╭─ Listed entries

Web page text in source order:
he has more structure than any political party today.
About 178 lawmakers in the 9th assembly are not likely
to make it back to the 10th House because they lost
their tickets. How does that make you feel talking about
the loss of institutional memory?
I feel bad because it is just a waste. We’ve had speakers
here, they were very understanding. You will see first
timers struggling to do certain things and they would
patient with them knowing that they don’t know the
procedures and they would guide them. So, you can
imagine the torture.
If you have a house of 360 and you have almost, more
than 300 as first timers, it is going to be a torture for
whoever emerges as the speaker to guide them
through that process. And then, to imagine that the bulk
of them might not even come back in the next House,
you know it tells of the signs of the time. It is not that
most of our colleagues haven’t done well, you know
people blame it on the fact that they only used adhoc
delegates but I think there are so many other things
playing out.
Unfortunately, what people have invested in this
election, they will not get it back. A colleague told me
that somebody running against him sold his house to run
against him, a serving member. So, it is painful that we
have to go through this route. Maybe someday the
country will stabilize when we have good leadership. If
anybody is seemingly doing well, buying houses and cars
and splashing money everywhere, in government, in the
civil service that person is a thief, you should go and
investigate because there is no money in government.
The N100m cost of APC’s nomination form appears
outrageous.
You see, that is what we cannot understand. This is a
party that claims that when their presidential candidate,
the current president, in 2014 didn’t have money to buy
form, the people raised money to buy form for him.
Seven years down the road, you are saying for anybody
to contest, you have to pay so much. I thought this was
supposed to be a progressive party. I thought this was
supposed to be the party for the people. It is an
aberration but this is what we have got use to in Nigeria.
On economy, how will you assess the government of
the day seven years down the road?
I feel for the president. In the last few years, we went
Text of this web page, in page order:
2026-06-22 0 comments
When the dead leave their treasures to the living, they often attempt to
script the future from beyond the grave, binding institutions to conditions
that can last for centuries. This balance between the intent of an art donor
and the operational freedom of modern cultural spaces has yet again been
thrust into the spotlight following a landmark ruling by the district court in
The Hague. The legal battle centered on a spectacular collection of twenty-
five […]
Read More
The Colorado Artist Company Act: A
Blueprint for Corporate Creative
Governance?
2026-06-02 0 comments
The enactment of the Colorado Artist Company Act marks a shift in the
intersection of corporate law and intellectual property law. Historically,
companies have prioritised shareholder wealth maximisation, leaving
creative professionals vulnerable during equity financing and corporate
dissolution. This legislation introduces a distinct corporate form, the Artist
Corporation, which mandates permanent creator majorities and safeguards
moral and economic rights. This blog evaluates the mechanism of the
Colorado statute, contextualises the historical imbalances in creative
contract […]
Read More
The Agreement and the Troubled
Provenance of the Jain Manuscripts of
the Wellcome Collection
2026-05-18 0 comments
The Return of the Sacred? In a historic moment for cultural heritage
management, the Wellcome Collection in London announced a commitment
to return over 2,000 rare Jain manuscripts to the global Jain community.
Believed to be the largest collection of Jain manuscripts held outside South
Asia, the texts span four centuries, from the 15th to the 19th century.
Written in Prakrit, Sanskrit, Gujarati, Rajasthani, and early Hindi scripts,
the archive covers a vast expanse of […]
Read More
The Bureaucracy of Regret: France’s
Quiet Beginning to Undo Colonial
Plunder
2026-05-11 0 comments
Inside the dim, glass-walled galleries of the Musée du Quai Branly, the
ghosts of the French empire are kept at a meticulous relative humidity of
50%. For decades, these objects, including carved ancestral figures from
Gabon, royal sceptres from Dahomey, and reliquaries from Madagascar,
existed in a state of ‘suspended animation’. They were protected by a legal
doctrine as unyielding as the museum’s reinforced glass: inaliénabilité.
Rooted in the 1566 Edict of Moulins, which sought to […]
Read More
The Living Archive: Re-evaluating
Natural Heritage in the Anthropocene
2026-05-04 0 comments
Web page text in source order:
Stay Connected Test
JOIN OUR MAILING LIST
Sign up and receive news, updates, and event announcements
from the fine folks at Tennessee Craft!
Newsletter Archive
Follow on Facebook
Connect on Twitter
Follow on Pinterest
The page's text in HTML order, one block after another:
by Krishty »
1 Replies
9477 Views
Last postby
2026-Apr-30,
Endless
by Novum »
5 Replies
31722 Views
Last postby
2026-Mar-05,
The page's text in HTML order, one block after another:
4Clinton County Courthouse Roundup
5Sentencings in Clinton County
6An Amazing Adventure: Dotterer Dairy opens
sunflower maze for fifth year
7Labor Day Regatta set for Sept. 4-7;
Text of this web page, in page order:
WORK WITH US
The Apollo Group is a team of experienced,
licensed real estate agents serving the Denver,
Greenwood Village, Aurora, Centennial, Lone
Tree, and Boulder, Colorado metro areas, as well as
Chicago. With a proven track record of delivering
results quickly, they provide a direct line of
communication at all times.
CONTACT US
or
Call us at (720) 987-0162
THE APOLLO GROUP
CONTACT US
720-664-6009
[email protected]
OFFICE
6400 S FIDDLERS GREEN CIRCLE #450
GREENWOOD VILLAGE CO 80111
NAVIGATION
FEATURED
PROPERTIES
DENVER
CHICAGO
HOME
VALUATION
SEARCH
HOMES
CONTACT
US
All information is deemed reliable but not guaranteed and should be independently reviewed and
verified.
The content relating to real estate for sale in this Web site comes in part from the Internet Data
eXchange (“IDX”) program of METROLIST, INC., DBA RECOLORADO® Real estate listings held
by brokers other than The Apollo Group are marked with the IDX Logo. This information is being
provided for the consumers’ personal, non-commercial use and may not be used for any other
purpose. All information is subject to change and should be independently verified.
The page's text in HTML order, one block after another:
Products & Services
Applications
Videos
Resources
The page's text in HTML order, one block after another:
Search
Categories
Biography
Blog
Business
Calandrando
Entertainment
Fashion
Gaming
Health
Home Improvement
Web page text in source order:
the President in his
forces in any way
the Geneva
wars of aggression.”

╰─

Please return exactly the lines from the opening line of the data above through the line with "imagine the torture.", both included and nothing else.

Task result
Web page text in source order:
he has more structure than any political party today.
About 178 lawmakers in the 9th assembly are not likely
to make it back to the 10th House because they lost
their tickets. How does that make you feel talking about
the loss of institutional memory?
I feel bad because it is just a waste. We’ve had speakers
here, they were very understanding. You will see first
timers struggling to do certain things and they would
patient with them knowing that they don’t know the
procedures and they would guide them. So, you can
imagine the torture.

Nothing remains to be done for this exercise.